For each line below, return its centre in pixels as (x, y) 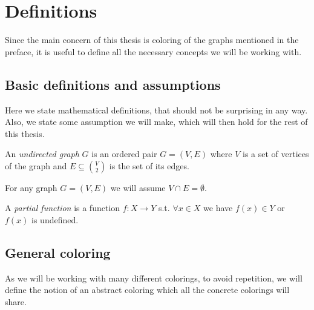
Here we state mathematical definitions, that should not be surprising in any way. (156, 110)
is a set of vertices (276, 154)
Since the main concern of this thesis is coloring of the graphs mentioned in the (152, 40)
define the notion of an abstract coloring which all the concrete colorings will (147, 290)
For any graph (31, 187)
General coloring (58, 253)
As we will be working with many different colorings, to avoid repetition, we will (154, 278)
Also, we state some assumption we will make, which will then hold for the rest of (156, 122)
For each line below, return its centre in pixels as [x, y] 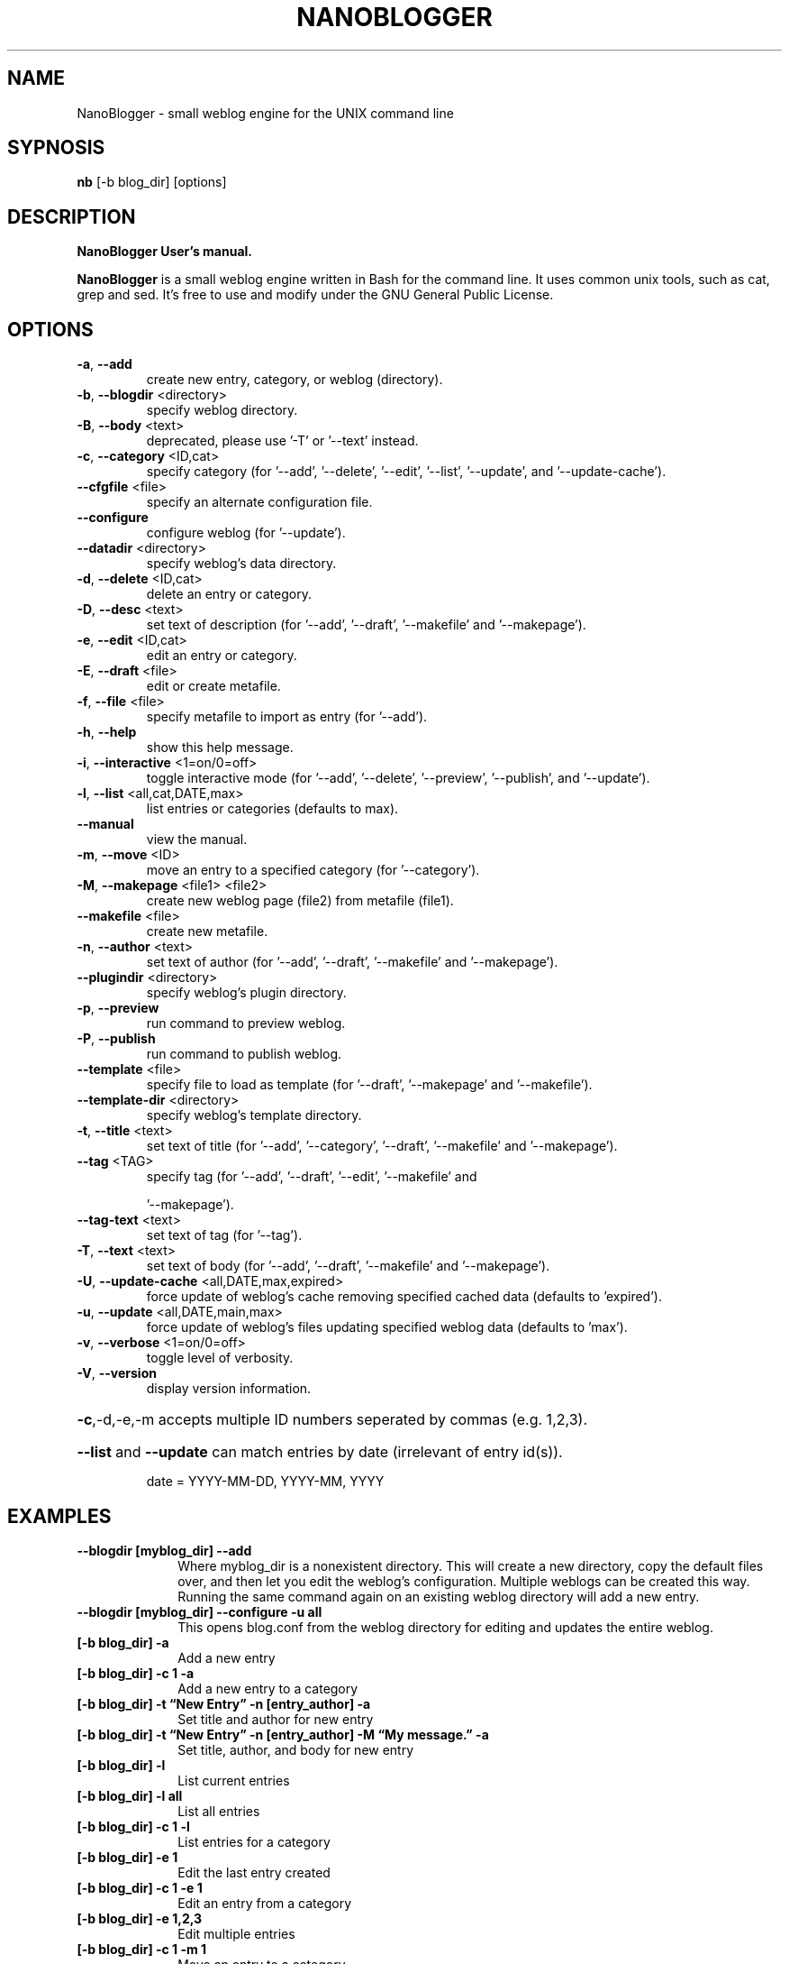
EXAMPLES [59, 1516]
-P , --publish [116, 1039]
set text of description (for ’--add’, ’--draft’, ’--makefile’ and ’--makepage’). [366, 625]
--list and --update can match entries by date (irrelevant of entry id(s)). [320, 1452]
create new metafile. [207, 932]
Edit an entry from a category [265, 1903]
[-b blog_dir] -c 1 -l [133, 1826]
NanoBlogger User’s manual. [165, 252]
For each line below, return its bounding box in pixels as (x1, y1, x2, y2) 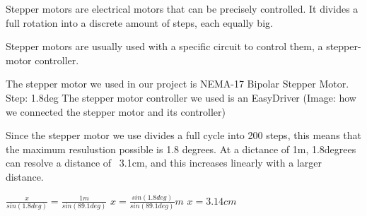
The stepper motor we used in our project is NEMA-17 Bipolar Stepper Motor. (6, 76, 349, 91)
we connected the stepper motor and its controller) (6, 104, 226, 119)
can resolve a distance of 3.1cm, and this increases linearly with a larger (6, 155, 322, 170)
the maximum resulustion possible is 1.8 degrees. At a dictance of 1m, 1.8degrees (6, 141, 356, 156)
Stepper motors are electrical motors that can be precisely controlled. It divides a (6, 1, 359, 16)
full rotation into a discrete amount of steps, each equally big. (6, 15, 273, 30)
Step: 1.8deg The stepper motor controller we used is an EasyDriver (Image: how (6, 90, 356, 104)
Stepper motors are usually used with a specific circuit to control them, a (6, 39, 323, 54)
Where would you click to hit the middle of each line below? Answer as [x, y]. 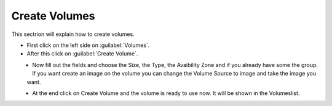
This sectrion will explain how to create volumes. [73, 34]
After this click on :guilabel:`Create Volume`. [82, 54]
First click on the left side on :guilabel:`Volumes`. [88, 45]
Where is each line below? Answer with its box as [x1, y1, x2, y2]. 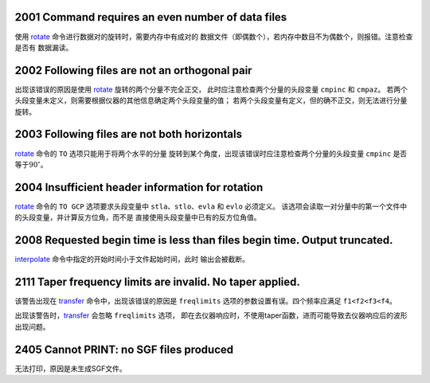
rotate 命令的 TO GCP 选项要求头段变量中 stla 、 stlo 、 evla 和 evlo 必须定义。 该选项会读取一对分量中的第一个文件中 [14, 201, 408, 211]
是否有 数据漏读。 [14, 42, 73, 52]
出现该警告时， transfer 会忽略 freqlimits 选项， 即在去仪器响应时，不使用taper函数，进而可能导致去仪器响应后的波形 [14, 311, 408, 320]
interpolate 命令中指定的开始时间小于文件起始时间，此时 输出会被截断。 [14, 255, 250, 264]
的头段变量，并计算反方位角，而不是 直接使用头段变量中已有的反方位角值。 [14, 213, 261, 222]
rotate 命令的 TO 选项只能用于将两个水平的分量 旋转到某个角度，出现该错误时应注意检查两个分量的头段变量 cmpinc [14, 148, 392, 158]
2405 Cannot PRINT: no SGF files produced [14, 342, 234, 356]
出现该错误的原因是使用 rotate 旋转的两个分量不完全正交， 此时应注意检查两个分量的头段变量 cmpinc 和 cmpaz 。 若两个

* _WORK TO COMPLETE_
Could the data be reproduced exactly, with the pictures omitted?

* _RESPONSE BOX_
For each line below, return its centre in pixels as (x, y) 
Here we state mathematical definitions, that should not be surprising in any way. (156, 110)
is a set of vertices (276, 154)
Since the main concern of this thesis is coloring of the graphs mentioned in the (152, 40)
define the notion of an abstract coloring which all the concrete colorings will (147, 290)
For any graph (31, 187)
General coloring (58, 253)
As we will be working with many different colorings, to avoid repetition, we will (154, 278)
Also, we state some assumption we will make, which will then hold for the rest of (156, 122)
For each line below, return its centre in pixels as [x, y] 
EXAMPLES [59, 1516]
-P , --publish [116, 1039]
set text of description (for ’--add’, ’--draft’, ’--makefile’ and ’--makepage’). [366, 625]
--list and --update can match entries by date (irrelevant of entry id(s)). [320, 1452]
create new metafile. [207, 932]
Edit an entry from a category [265, 1903]
[-b blog_dir] -c 1 -l [133, 1826]
NanoBlogger User’s manual. [165, 252]
For each line below, return its bounding box in pixels as (x1, y1, x2, y2) 
The stepper motor we used in our project is NEMA-17 Bipolar Stepper Motor. (6, 76, 349, 91)
we connected the stepper motor and its controller) (6, 104, 226, 119)
can resolve a distance of 3.1cm, and this increases linearly with a larger (6, 155, 322, 170)
the maximum resulustion possible is 1.8 degrees. At a dictance of 1m, 1.8degrees (6, 141, 356, 156)
Stepper motors are electrical motors that can be precisely controlled. It divides a (6, 1, 359, 16)
full rotation into a discrete amount of steps, each equally big. (6, 15, 273, 30)
Step: 1.8deg The stepper motor controller we used is an EasyDriver (Image: how (6, 90, 356, 104)
Stepper motors are usually used with a specific circuit to control them, a (6, 39, 323, 54)
Where would you click to hit the middle of each line below? Answer as [x, y]. 
This sectrion will explain how to create volumes. [73, 34]
After this click on :guilabel:`Create Volume`. [82, 54]
First click on the left side on :guilabel:`Volumes`. [88, 45]
Where is each line below? Answer with its box as [x1, y1, x2, y2]. 
rotate 命令的 TO GCP 选项要求头段变量中 stla 、 stlo 、 evla 和 evlo 必须定义。 该选项会读取一对分量中的第一个文件中 [14, 201, 408, 211]
是否有 数据漏读。 [14, 42, 73, 52]
出现该警告时， transfer 会忽略 freqlimits 选项， 即在去仪器响应时，不使用taper函数，进而可能导致去仪器响应后的波形 [14, 311, 408, 320]
interpolate 命令中指定的开始时间小于文件起始时间，此时 输出会被截断。 [14, 255, 250, 264]
的头段变量，并计算反方位角，而不是 直接使用头段变量中已有的反方位角值。 [14, 213, 261, 222]
rotate 命令的 TO 选项只能用于将两个水平的分量 旋转到某个角度，出现该错误时应注意检查两个分量的头段变量 cmpinc [14, 148, 392, 158]
2405 Cannot PRINT: no SGF files produced [14, 342, 234, 356]
出现该错误的原因是使用 rotate 旋转的两个分量不完全正交， 此时应注意检查两个分量的头段变量 cmpinc 和 cmpaz 。 若两个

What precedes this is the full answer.